[DATA FOR THIS TASK — start]

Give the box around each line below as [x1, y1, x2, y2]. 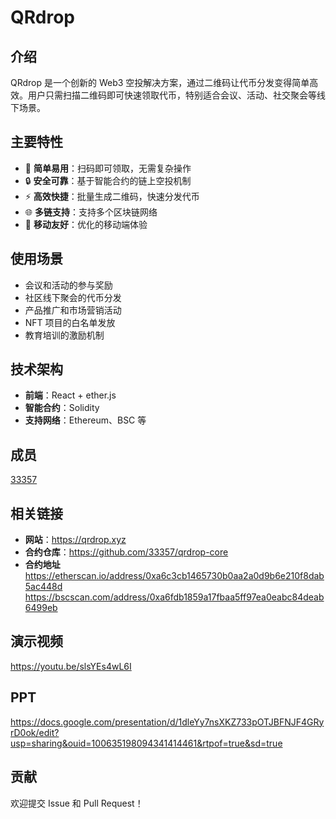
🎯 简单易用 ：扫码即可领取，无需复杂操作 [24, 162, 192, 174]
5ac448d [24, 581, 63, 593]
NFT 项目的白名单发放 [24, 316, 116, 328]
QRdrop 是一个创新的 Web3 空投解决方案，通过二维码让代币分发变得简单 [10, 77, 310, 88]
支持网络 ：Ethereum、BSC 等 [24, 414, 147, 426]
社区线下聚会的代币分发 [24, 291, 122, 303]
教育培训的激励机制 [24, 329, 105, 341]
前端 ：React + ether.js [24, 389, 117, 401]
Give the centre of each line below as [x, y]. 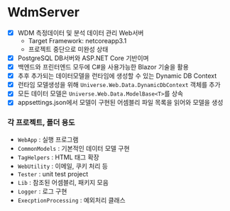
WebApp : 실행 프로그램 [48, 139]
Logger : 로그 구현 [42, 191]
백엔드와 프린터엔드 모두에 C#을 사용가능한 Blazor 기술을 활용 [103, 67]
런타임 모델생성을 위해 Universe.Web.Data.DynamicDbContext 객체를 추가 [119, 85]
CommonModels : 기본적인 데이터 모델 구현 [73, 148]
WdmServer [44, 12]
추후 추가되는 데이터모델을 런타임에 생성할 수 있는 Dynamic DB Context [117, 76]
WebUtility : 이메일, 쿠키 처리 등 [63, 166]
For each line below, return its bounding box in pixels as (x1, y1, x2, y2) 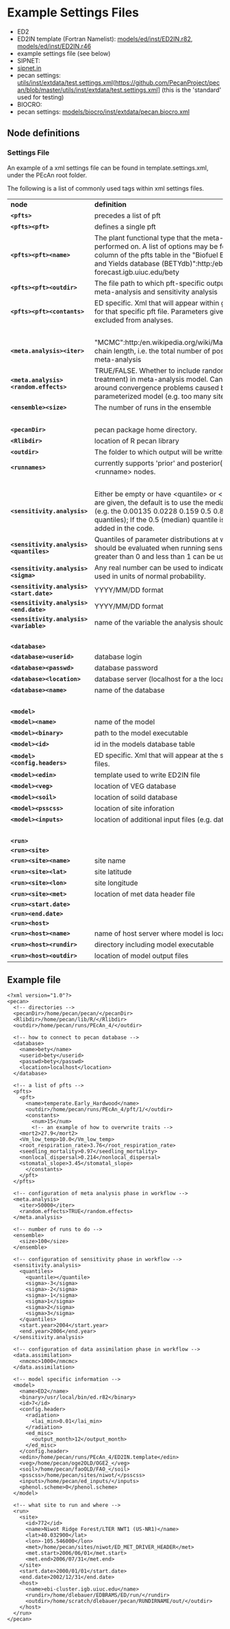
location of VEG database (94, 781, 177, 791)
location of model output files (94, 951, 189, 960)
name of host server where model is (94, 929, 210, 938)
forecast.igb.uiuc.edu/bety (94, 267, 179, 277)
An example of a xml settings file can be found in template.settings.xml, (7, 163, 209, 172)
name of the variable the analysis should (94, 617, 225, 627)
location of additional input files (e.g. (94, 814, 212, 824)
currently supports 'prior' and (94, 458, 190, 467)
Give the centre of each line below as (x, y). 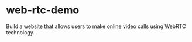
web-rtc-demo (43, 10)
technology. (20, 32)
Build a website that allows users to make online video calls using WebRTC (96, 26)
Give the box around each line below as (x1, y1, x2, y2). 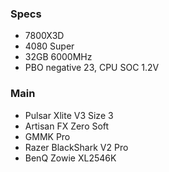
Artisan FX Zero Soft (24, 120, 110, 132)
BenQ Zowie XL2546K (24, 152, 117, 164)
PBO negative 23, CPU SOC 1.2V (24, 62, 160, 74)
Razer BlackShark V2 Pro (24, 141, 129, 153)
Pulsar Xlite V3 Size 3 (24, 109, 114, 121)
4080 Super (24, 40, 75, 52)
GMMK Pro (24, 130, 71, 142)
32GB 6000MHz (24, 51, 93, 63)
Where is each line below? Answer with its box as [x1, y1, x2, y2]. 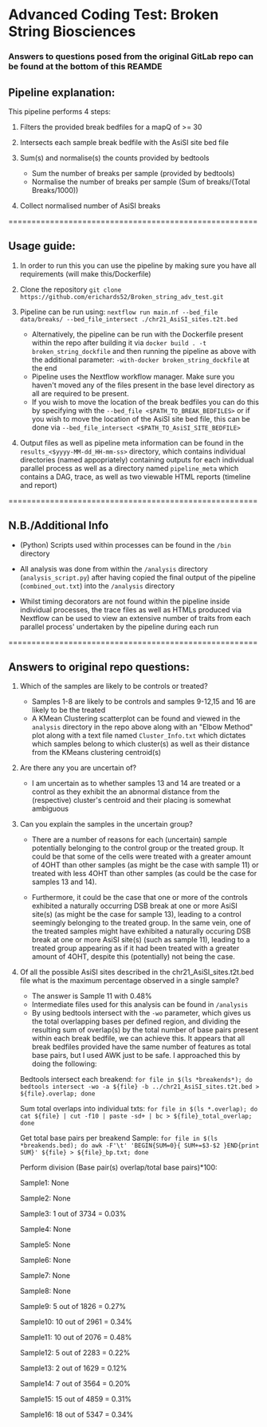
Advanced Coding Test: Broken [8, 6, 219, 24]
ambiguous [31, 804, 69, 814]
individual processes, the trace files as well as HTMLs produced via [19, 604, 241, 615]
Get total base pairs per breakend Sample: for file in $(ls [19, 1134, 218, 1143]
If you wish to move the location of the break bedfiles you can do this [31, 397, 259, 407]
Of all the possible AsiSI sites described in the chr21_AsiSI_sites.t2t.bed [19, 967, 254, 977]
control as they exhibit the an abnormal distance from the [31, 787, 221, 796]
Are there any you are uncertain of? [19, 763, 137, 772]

[DATA FOR THIS TASK — finish]

_WHAT IS BEING ASKED:_
Count each line of the listing above in which "name" appears, and give that count with nothing added.

_SOLVED PROBLEM:_
2